Subject area	Biochemistry, Genetics and Molecular Biology
More specific subject area	MicroRNA isolation
Protocol name	One-phase phenol-free method for microRNA isolation from blood plasma
Reagents/tools	-lysis buffer (5 M guanidine isothiocyanate, 0.75 M NaCl, 0.5 % SDS, 5 % Triton X100, 20 mM TrisHCl, pH = 8) -1 M DTT -1 μg/μl poly(A)RNA (or 1 μg/μl yeast tRNA) -5 μg/μl LPAA -isopropanol -1 wash buffer (60 % isopropanol, 10 mM TrisHCl, pH = 8.0) -2 wash buffer (75 % ethanol, 10 mM TrisHC,l pH = 8.0) -RNase-free water
Experimental design	To select the best reagents composition 6 comparative isolations from 8 plasma samples were performed. The following variables were tested: the ratio of the plasma sample volume to the lysis buffer volume, the molarity of NaCl in the lysis buffer, the effect of replacement of β-mercaptoethanol by dithiothreitol and effect of the addition of LPAA and RNA (poly(A)RNA and tRNA) as coprecipitator.

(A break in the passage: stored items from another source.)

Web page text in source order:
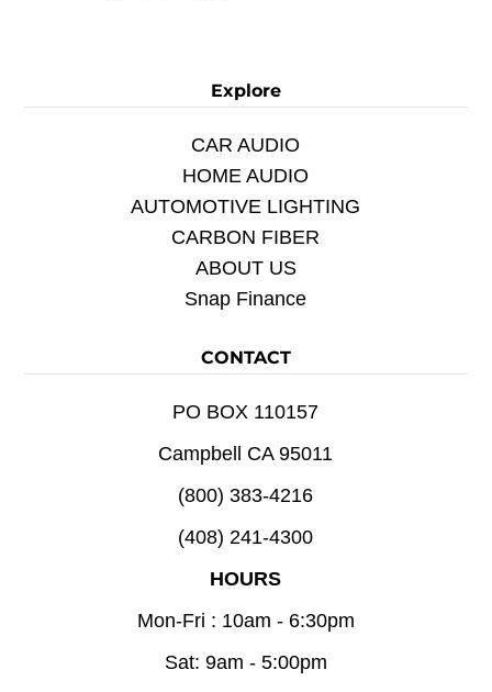
Explore
CAR AUDIO
HOME AUDIO
AUTOMOTIVE LIGHTING
CARBON FIBER
ABOUT US
Snap Finance
CONTACT
PO BOX 110157
Campbell CA 95011
(800) 383-4216
(408) 241-4300
HOURS
Mon-Fri : 10am - 6:30pm
Sat: 9am - 5:00pm
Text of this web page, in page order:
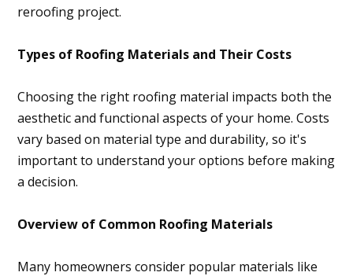
reroofing project.
Types of Roofing Materials and Their Costs
Choosing the right roofing material impacts both the
aesthetic and functional aspects of your home. Costs
vary based on material type and durability, so it's
important to understand your options before making
a decision.
Overview of Common Roofing Materials
Many homeowners consider popular materials like
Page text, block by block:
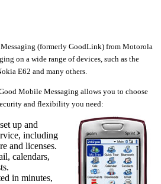
(formerly GoodLink) from Motorola
on a wide range of devices, such as the
E62 and many others.
Mobile Messaging allows you to choose
and flexibility you need:
up and
including
and licenses.
calendars,
in minutes,
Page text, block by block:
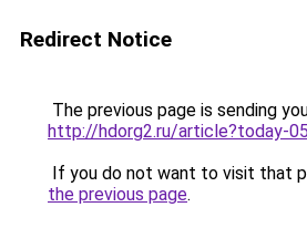
Redirect Notice
The previous page is sending
http://hdorg2.ru/article?today-
If you do not want to visit that
the previous page.
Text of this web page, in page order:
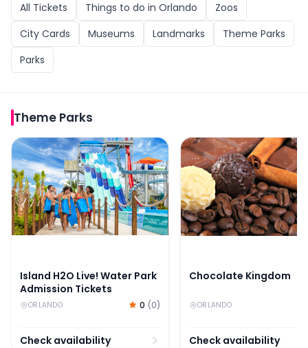
All Tickets Things to do in Orlando
Zoos
City Cards
Museums Landmarks
Theme Parks
Parks
Theme Parks
Island H2O Live! Water Park Admission Tickets
Island H2O Live! Water Park
Admission Tickets
ORLANDO 0 (0)
Check availability
Chocolate Kingdom
Chocolate Kingdom
ORLANDO
Check availability
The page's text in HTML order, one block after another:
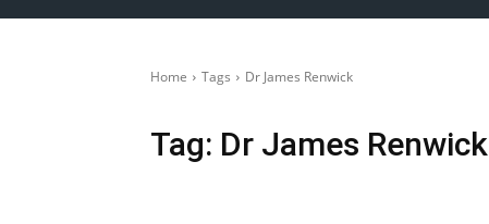
Home Tags Dr James Renwick
Tag: Dr James Renwick
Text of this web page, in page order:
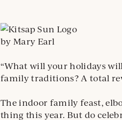
by Mary Earl
“What will your holidays
family traditions? A total
The indoor family feast,
thing this year. But do
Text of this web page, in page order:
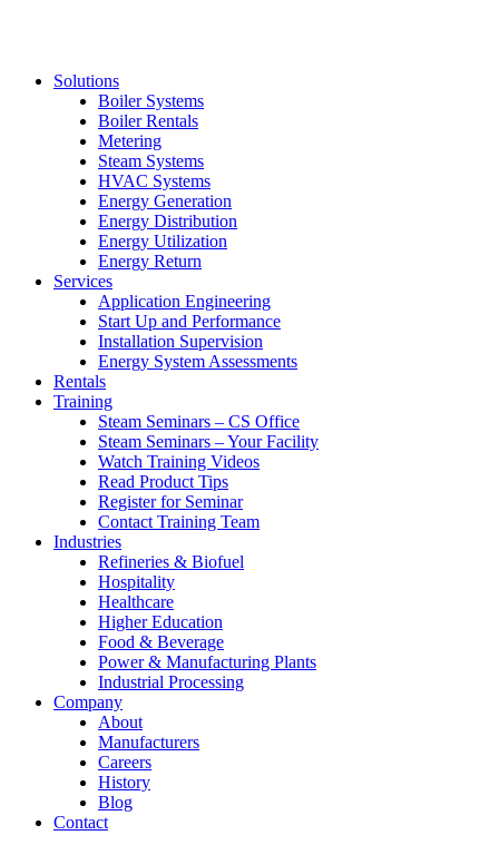
Solutions
Boiler Systems
Boiler Rentals
Metering
Steam Systems
HVAC Systems
Energy Generation
Energy Distribution
Energy Utilization
Energy Return
Services
Application Engineering
Start Up and Performance
Installation Supervision
Energy System Assessments
Rentals
Training
Steam Seminars – CS Office
Steam Seminars – Your Facility
Watch Training Videos
Read Product Tips
Register for Seminar
Contact Training Team
Industries
Refineries & Biofuel
Hospitality
Healthcare
Higher Education
Food & Beverage
Power & Manufacturing Plants
Industrial Processing
Company
About
Manufacturers
Careers
History
Blog
Contact
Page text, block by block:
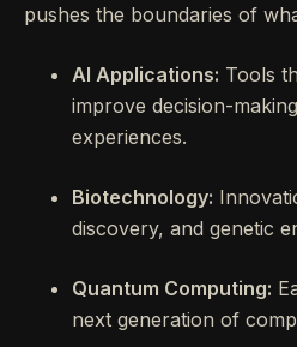
pushes the boundaries of
AI Applications: Tools
improve decision-
experiences.
Biotechnology:
discovery, and genetic
Quantum Computing:
next generation of
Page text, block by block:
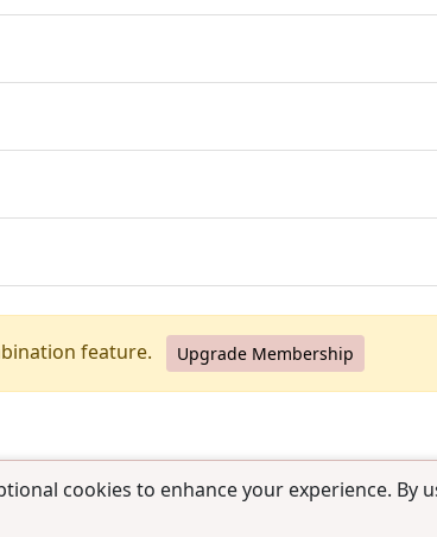
cookies to enhance your experience. By
feature. Upgrade Membership
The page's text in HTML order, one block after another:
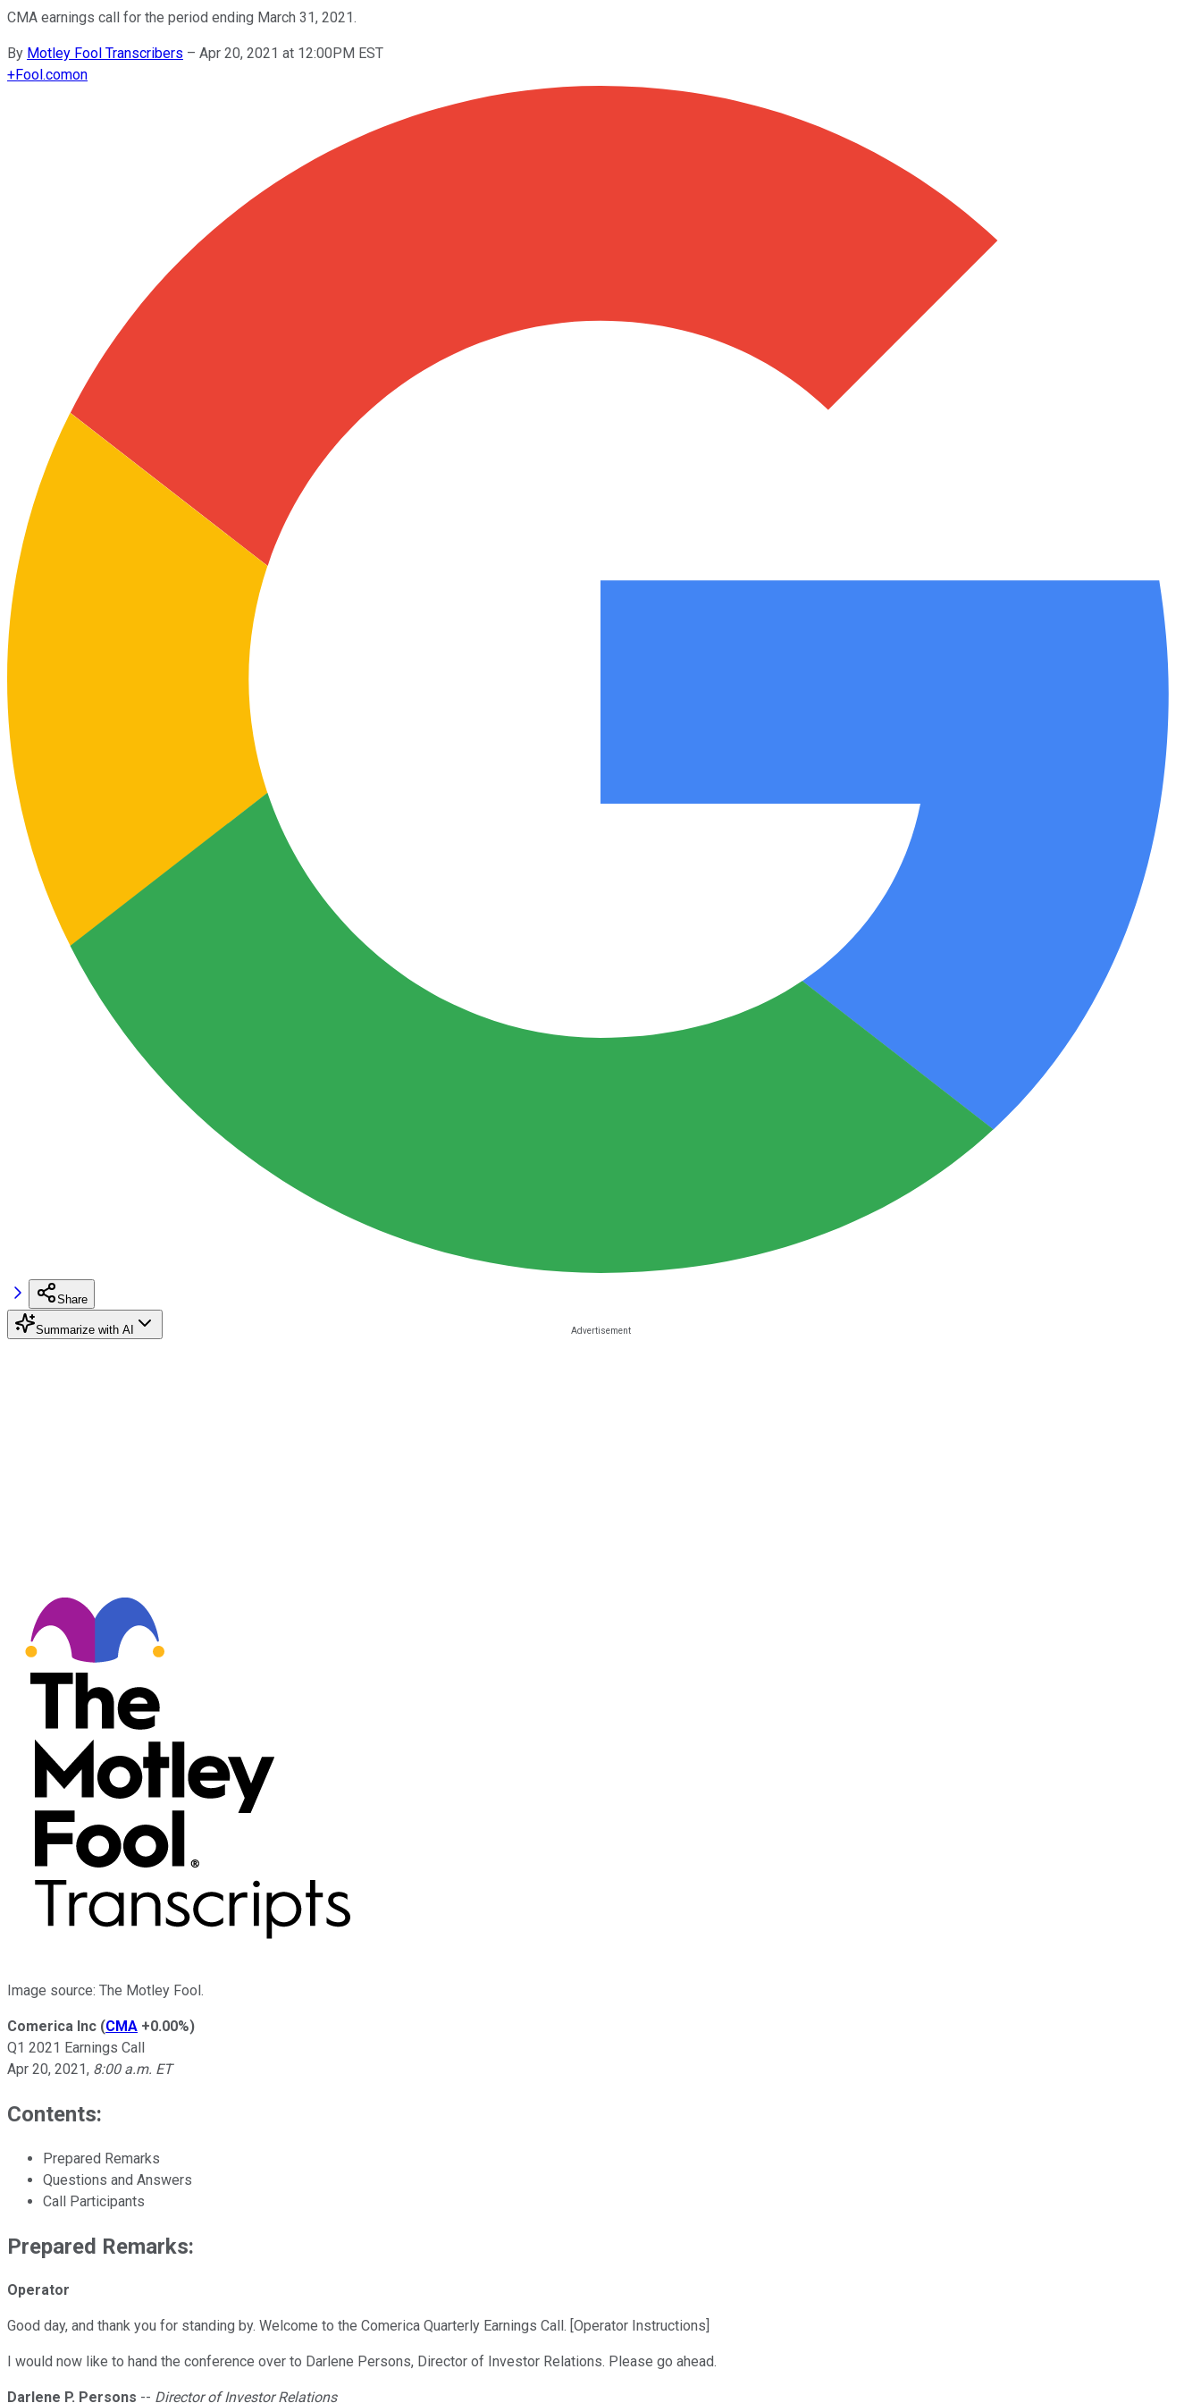
CMA earnings call for the period ending March 31, 2021.
By Motley Fool Transcribers – Apr 20, 2021 at 12:00PM EST
+Fool.comon
Share
Summarize with AI
Image source: The Motley Fool.
Comerica Inc (CMA +0.00%)
Q1 2021 Earnings Call
Apr 20, 2021, 8:00 a.m. ET
Contents:
Prepared Remarks
Questions and Answers
Call Participants
Prepared Remarks:
Operator
Good day, and thank you for standing by. Welcome to the Comerica Quarterly Earnings Call. [Operator Instructions]
I would now like to hand the conference over to Darlene Persons, Director of Investor Relations. Please go ahead.
Darlene P. Persons -- Director of Investor Relations
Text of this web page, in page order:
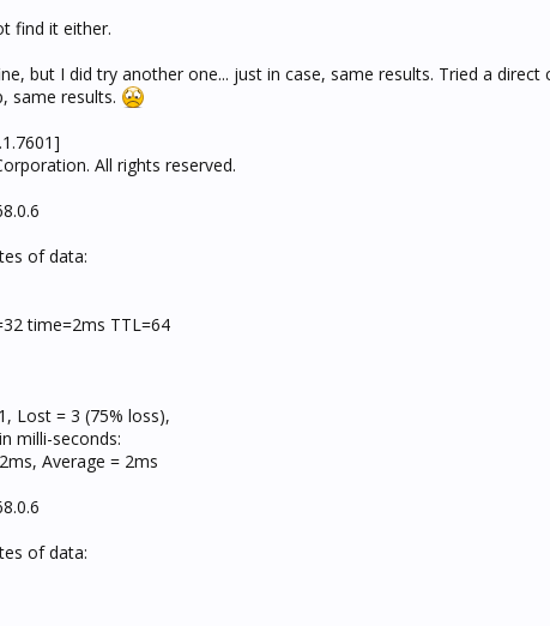
find it either.
but I did try another one... just in case, same results. Tried a direct
same results.
All rights reserved.
of data:
time=2ms TTL=64
Lost = 3 (75% loss),
milli-seconds:
Average = 2ms
of data:
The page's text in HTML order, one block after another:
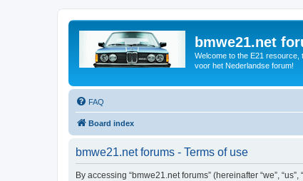
bmwe21.net
Welcome to the E21 resource,
voor het Nederlandse forum!
FAQ
Board index
bmwe21.net forums - Terms of use
By accessing “bmwe21.net forums” (hereinafter “we”,
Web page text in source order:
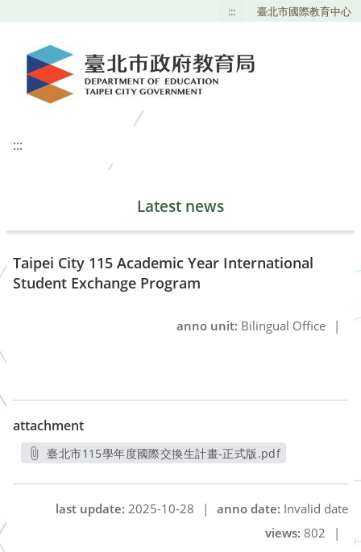
::: 臺北市國際教育中心
:::
Latest news
Taipei City 115 Academic Year International
Student Exchange Program
anno unit: Bilingual Office |
attachment
臺北市115學年度國際交換生計畫-正式版.pdf
anno date: Invalid date
last update: 2025-10-28
|
views: 802 |
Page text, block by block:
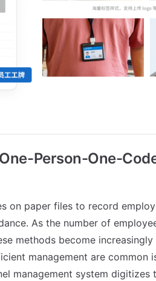
Person-One-
on paper files to record
As the number of
methods become increasingly
management are common
management system digitizes
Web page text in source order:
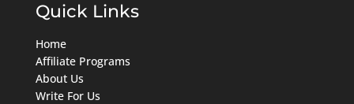
Quick Links
Home
Affiliate Programs
About Us
Write For Us
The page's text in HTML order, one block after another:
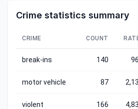
Crime statistics summary
CRIME COUNT
break-ins 140
motor vehicle 87
violent 166
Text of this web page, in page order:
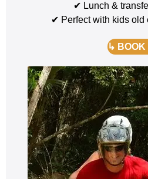
✔ Lunch &
✔ Perfect with kids old
↳ BOOK
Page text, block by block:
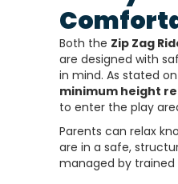
Both the Zip Zag
are designed with
in mind. As stated
minimum height
to enter the play
Parents can relax
are in a safe,
managed by trained

As a result, we got the protocol that showed better recovery efficiency: 4 volumes of lysis buffer containing 0.75 M NaCl and adding 2.5 μM DTT, 10 μg poly(A)RNA, 50 μg of LPAA per sample. In comparison with miRNeasy Mini Kit, our protocol showed better yield (Δ median Ct 4.94 for cel-238, р = 1,0E-04 and Δ median Ct 2.18 for microRNA-21, р = 9,0E-04).
Trial registration	–
Ethics	All donors were familiar with the content of the work and signed informed consent.